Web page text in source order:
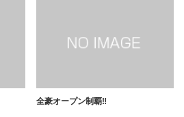
全豪オープン制覇‼️
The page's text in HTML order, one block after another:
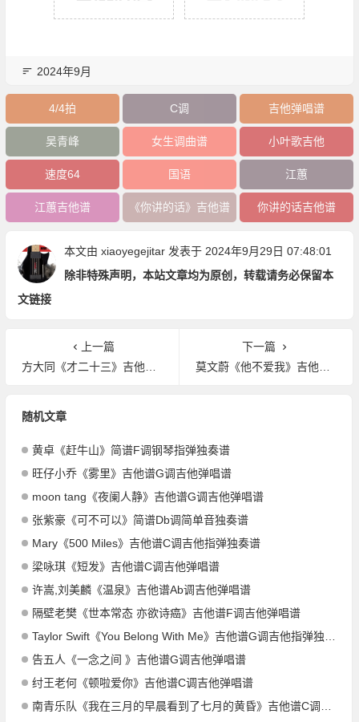
2024年9月
4/4拍 C调 吉他弹唱谱
吴青峰 女生调曲谱 小叶歌吉他
速度64 国语 江蕙
江蕙吉他谱 《你讲的话》吉他谱 你讲的话吉他谱
本文由 xiaoyegejitar发表于 2024年9月29日 07:48:01
除非特殊声明，本站文章均为原创，转载请务必保留本
文链接
上一篇
方大同《才二十三》吉他谱D调吉他弹唱谱
下一篇
莫文蔚《他不爱我》吉他谱G调吉他弹唱谱
随机文章
黄卓《赶牛山》简谱F调钢琴指弹独奏谱
旺仔小乔《雾里》吉他谱G调吉他弹唱谱
moon tang《夜阑人静》吉他谱G调吉他弹唱谱
张紫豪《可不可以》简谱Db调简单音独奏谱
Mary《500 Miles》吉他谱C调吉他指弹独奏谱
梁咏琪《短发》吉他谱C调吉他弹唱谱
许嵩,刘美麟《温泉》吉他谱Ab调吉他弹唱谱
隔壁老樊《世本常态 亦欲诗癌》吉他谱F调吉他弹唱谱
Taylor Swift《You Belong With Me》吉他谱G调吉他指弹独奏谱
告五人《一念之间 》吉他谱G调吉他弹唱谱
纣王老何《顿啦爱你》吉他谱C调吉他弹唱谱
南青乐队《我在三月的早晨看到了七月的黄昏》吉他谱C调吉他弹唱谱

★ ★ ★ ★ ★ ★ ★

Once the line containing "4/4拍 C调 吉他弹唱谱" is found, please retype it and every remaining line of the listing above, exactly, with nothing else.

- Final answer
4/4拍 C调 吉他弹唱谱
吴青峰 女生调曲谱 小叶歌吉他
速度64 国语 江蕙
江蕙吉他谱 《你讲的话》吉他谱 你讲的话吉他谱
本文由 xiaoyegejitar发表于 2024年9月29日 07:48:01
除非特殊声明，本站文章均为原创，转载请务必保留本
文链接
上一篇
方大同《才二十三》吉他谱D调吉他弹唱谱
下一篇
莫文蔚《他不爱我》吉他谱G调吉他弹唱谱
随机文章
黄卓《赶牛山》简谱F调钢琴指弹独奏谱
旺仔小乔《雾里》吉他谱G调吉他弹唱谱
moon tang《夜阑人静》吉他谱G调吉他弹唱谱
张紫豪《可不可以》简谱Db调简单音独奏谱
Mary《500 Miles》吉他谱C调吉他指弹独奏谱
梁咏琪《短发》吉他谱C调吉他弹唱谱
许嵩,刘美麟《温泉》吉他谱Ab调吉他弹唱谱
隔壁老樊《世本常态 亦欲诗癌》吉他谱F调吉他弹唱谱
Taylor Swift《You Belong With Me》吉他谱G调吉他指弹独奏谱
告五人《一念之间 》吉他谱G调吉他弹唱谱
纣王老何《顿啦爱你》吉他谱C调吉他弹唱谱
南青乐队《我在三月的早晨看到了七月的黄昏》吉他谱C调吉他弹唱谱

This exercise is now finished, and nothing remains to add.